**What you need to do:** Across the material below, how many lines contain the word "direction"? Respond with the number only.

**Source records:**
################

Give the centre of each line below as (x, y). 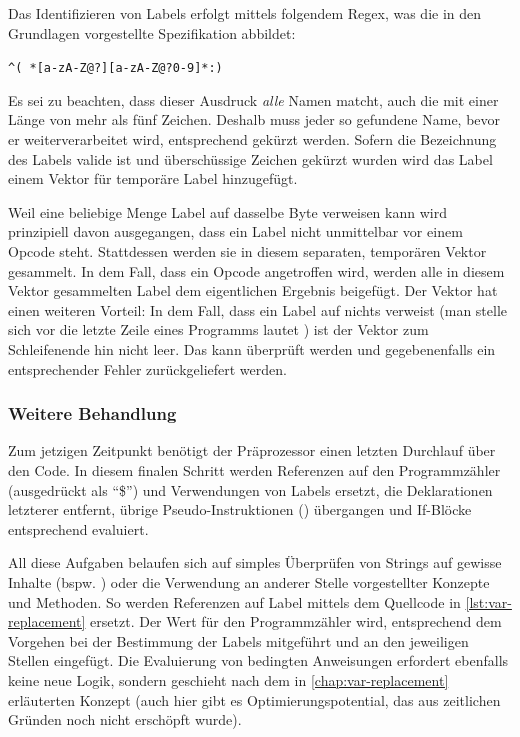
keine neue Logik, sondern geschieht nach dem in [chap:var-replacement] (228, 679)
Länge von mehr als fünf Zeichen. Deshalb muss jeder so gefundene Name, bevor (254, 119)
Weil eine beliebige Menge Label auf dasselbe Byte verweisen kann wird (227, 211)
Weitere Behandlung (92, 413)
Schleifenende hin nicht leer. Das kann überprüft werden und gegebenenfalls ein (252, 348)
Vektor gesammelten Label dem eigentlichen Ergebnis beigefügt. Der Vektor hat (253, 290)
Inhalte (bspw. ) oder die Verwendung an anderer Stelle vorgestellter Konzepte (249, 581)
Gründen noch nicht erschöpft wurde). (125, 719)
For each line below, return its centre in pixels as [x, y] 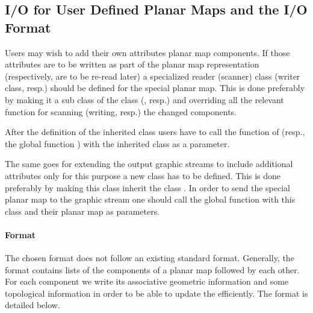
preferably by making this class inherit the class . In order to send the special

################

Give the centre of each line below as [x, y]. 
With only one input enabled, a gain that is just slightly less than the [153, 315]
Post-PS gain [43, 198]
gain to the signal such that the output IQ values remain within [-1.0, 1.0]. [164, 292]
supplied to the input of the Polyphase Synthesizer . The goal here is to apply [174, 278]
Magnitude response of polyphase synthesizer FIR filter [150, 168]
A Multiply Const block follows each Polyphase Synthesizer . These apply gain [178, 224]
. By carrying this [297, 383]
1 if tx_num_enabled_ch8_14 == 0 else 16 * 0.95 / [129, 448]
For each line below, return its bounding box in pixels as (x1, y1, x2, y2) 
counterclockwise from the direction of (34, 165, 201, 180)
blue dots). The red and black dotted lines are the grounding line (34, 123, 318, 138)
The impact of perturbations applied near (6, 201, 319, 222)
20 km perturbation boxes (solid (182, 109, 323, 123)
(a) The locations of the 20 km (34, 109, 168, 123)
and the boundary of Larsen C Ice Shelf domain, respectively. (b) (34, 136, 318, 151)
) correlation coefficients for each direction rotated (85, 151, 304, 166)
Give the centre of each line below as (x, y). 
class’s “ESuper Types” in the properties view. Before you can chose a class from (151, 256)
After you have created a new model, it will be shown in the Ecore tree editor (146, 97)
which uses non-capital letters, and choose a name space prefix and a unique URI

################

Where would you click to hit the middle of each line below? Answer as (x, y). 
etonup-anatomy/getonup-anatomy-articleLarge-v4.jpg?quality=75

################

**Task solution:** 2